§ Your instructions:
Copy all entries without alteration and skip the pictures they hold.

§ Material for the task:
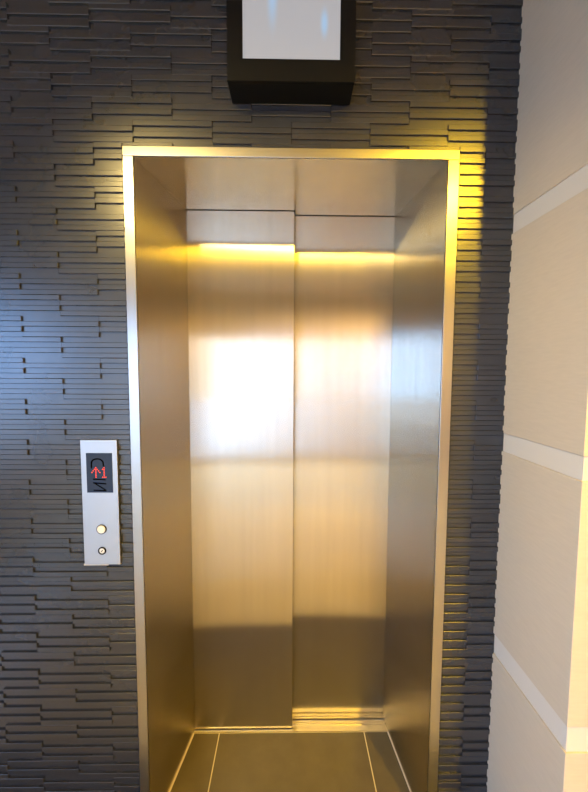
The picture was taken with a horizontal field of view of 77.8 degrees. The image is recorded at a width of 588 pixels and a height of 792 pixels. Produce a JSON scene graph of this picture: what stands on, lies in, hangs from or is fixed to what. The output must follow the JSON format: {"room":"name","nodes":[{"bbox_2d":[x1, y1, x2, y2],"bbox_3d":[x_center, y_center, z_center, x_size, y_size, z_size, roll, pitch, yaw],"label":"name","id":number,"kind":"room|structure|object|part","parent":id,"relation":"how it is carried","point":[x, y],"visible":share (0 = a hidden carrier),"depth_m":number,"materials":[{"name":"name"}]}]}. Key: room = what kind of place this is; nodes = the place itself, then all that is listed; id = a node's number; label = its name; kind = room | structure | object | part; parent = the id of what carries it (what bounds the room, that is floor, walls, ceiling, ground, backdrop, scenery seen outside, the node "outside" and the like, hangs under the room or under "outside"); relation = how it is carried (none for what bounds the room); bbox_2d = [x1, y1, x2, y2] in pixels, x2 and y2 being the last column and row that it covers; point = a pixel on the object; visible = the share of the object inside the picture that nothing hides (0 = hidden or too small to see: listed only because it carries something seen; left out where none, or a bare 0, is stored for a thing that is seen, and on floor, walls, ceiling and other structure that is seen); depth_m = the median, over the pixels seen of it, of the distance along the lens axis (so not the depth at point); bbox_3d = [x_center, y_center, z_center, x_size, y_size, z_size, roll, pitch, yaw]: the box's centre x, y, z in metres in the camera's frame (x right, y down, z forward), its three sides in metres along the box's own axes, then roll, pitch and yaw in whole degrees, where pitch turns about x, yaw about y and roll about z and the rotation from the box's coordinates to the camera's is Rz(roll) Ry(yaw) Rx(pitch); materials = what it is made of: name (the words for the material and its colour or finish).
{"room":"elevator lobby","nodes":[
{"label":"elevator lobby","id":0,"kind":"room"},
{"bbox_2d":[0,0,522,791],"bbox_3d":[-1.189,0.040,1.346,3.659,2.720,0.550,0,4,-1],"label":"wall","id":1,"kind":"structure","parent":0,"point":[82,81],"depth_m":1.06,"materials":[{"name":"grey tile"}]},
{"bbox_2d":[80,439,121,564],"bbox_3d":[-0.582,0.323,1.096,0.113,0.388,0.018,0,4,-1],"label":"panel","id":2,"kind":"object","parent":1,"relation":"attached to","point":[101,499],"visible":1,"depth_m":1.09,"materials":[{"name":"grey metal"}]},
{"bbox_2d":[98,547,105,554],"bbox_3d":[-0.580,0.468,1.101,0.024,0.024,0.004,0,4,-1],"label":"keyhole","id":3,"kind":"object","parent":2,"relation":"attached to","point":[101,550],"depth_m":1.10,"materials":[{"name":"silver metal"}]},
{"bbox_2d":[122,146,459,791],"bbox_3d":[-0.013,0.345,1.326,0.954,2.130,0.446,0,4,-1],"label":"elevator","id":4,"kind":"object","parent":1,"relation":"attached to","point":[290,311],"visible":1,"depth_m":1.41,"materials":[{"name":"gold metal"}]},
{"bbox_3d":[-0.472,0.371,1.100,0.029,2.099,0.005,0,4,-1],"label":"trim","id":5,"kind":"part","parent":4,"relation":"part of","materials":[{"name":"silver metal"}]},
{"bbox_3d":[-0.229,0.338,1.461,0.452,2.106,0.030,0,4,-1],"label":"door panel","id":6,"kind":"part","parent":4,"relation":"part of","materials":[{"name":"metal"}]},
{"bbox_3d":[-0.015,1.393,1.561,0.899,0.005,0.096,0,4,-1],"label":"sill","id":7,"kind":"part","parent":4,"relation":"part of","materials":[{"name":"silver metal"}]},
{"bbox_3d":[-0.005,-0.688,1.031,0.954,0.027,0.005,0,4,-1],"label":"head trim","id":8,"kind":"part","parent":4,"relation":"part of","materials":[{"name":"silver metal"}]},
{"bbox_3d":[0.191,0.336,1.506,0.487,2.106,0.030,0,4,-1],"label":"door panel","id":9,"kind":"part","parent":4,"relation":"part of","materials":[{"name":"metal"}]},
{"bbox_3d":[0.451,0.374,1.113,0.032,2.099,0.005,0,4,-1],"label":"trim","id":10,"kind":"part","parent":4,"relation":"part of","materials":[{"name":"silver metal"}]},
{"bbox_2d":[226,0,355,104],"bbox_3d":[-0.007,-0.975,0.974,0.332,0.313,0.084,0,4,-1],"label":"display box","id":11,"kind":"object","parent":1,"relation":"attached to","point":[279,51],"visible":1,"depth_m":0.94,"materials":[{"name":"black plastic"}]},
{"bbox_2d":[171,732,409,791],"bbox_3d":[0.003,1.609,-0.631,6.200,0.120,4.750,0,4,-1],"label":"floor","id":12,"kind":"structure","parent":0,"point":[295,761],"depth_m":1.39,"materials":[{"name":"brown tile"}]},
{"bbox_2d":[487,0,587,791],"bbox_3d":[1.857,0.061,1.239,2.451,2.720,0.850,0,4,-1],"label":"wall","id":13,"kind":"structure","parent":0,"point":[538,736],"depth_m":0.92,"materials":[{"name":"beige tile"}]}
]}

§ Your solution:
The picture was taken with a horizontal field of view of 77.8 degrees. The image is recorded at a width of 588 pixels and a height of 792 pixels. Produce a JSON scene graph of this picture: what stands on, lies in, hangs from or is fixed to what. The output must follow the JSON format: {"room":"name","nodes":[{"bbox_2d":[x1, y1, x2, y2],"bbox_3d":[x_center, y_center, z_center, x_size, y_size, z_size, roll, pitch, yaw],"label":"name","id":number,"kind":"room|structure|object|part","parent":id,"relation":"how it is carried","point":[x, y],"visible":share (0 = a hidden carrier),"depth_m":number,"materials":[{"name":"name"}]}]}. Key: room = what kind of place this is; nodes = the place itself, then all that is listed; id = a node's number; label = its name; kind = room | structure | object | part; parent = the id of what carries it (what bounds the room, that is floor, walls, ceiling, ground, backdrop, scenery seen outside, the node "outside" and the like, hangs under the room or under "outside"); relation = how it is carried (none for what bounds the room); bbox_2d = [x1, y1, x2, y2] in pixels, x2 and y2 being the last column and row that it covers; point = a pixel on the object; visible = the share of the object inside the picture that nothing hides (0 = hidden or too small to see: listed only because it carries something seen; left out where none, or a bare 0, is stored for a thing that is seen, and on floor, walls, ceiling and other structure that is seen); depth_m = the median, over the pixels seen of it, of the distance along the lens axis (so not the depth at point); bbox_3d = [x_center, y_center, z_center, x_size, y_size, z_size, roll, pitch, yaw]: the box's centre x, y, z in metres in the camera's frame (x right, y down, z forward), its three sides in metres along the box's own axes, then roll, pitch and yaw in whole degrees, where pitch turns about x, yaw about y and roll about z and the rotation from the box's coordinates to the camera's is Rz(roll) Ry(yaw) Rx(pitch); materials = what it is made of: name (the words for the material and its colour or finish).
{"room":"elevator lobby","nodes":[
{"label":"elevator lobby","id":0,"kind":"room"},
{"bbox_2d":[0,0,522,791],"bbox_3d":[-1.189,0.040,1.346,3.659,2.720,0.550,0,4,-1],"label":"wall","id":1,"kind":"structure","parent":0,"point":[82,81],"depth_m":1.06,"materials":[{"name":"grey tile"}]},
{"bbox_2d":[80,439,121,564],"bbox_3d":[-0.582,0.323,1.096,0.113,0.388,0.018,0,4,-1],"label":"panel","id":2,"kind":"object","parent":1,"relation":"attached to","point":[101,499],"visible":1,"depth_m":1.09,"materials":[{"name":"grey metal"}]},
{"bbox_2d":[98,547,105,554],"bbox_3d":[-0.580,0.468,1.101,0.024,0.024,0.004,0,4,-1],"label":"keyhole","id":3,"kind":"object","parent":2,"relation":"attached to","point":[101,550],"depth_m":1.10,"materials":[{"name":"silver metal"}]},
{"bbox_2d":[122,146,459,791],"bbox_3d":[-0.013,0.345,1.326,0.954,2.130,0.446,0,4,-1],"label":"elevator","id":4,"kind":"object","parent":1,"relation":"attached to","point":[290,311],"visible":1,"depth_m":1.41,"materials":[{"name":"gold metal"}]},
{"bbox_3d":[-0.472,0.371,1.100,0.029,2.099,0.005,0,4,-1],"label":"trim","id":5,"kind":"part","parent":4,"relation":"part of","materials":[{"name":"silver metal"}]},
{"bbox_3d":[-0.229,0.338,1.461,0.452,2.106,0.030,0,4,-1],"label":"door panel","id":6,"kind":"part","parent":4,"relation":"part of","materials":[{"name":"metal"}]},
{"bbox_3d":[-0.015,1.393,1.561,0.899,0.005,0.096,0,4,-1],"label":"sill","id":7,"kind":"part","parent":4,"relation":"part of","materials":[{"name":"silver metal"}]},
{"bbox_3d":[-0.005,-0.688,1.031,0.954,0.027,0.005,0,4,-1],"label":"head trim","id":8,"kind":"part","parent":4,"relation":"part of","materials":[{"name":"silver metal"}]},
{"bbox_3d":[0.191,0.336,1.506,0.487,2.106,0.030,0,4,-1],"label":"door panel","id":9,"kind":"part","parent":4,"relation":"part of","materials":[{"name":"metal"}]},
{"bbox_3d":[0.451,0.374,1.113,0.032,2.099,0.005,0,4,-1],"label":"trim","id":10,"kind":"part","parent":4,"relation":"part of","materials":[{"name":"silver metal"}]},
{"bbox_2d":[226,0,355,104],"bbox_3d":[-0.007,-0.975,0.974,0.332,0.313,0.084,0,4,-1],"label":"display box","id":11,"kind":"object","parent":1,"relation":"attached to","point":[279,51],"visible":1,"depth_m":0.94,"materials":[{"name":"black plastic"}]},
{"bbox_2d":[171,732,409,791],"bbox_3d":[0.003,1.609,-0.631,6.200,0.120,4.750,0,4,-1],"label":"floor","id":12,"kind":"structure","parent":0,"point":[295,761],"depth_m":1.39,"materials":[{"name":"brown tile"}]},
{"bbox_2d":[487,0,587,791],"bbox_3d":[1.857,0.061,1.239,2.451,2.720,0.850,0,4,-1],"label":"wall","id":13,"kind":"structure","parent":0,"point":[538,736],"depth_m":0.92,"materials":[{"name":"beige tile"}]}
]}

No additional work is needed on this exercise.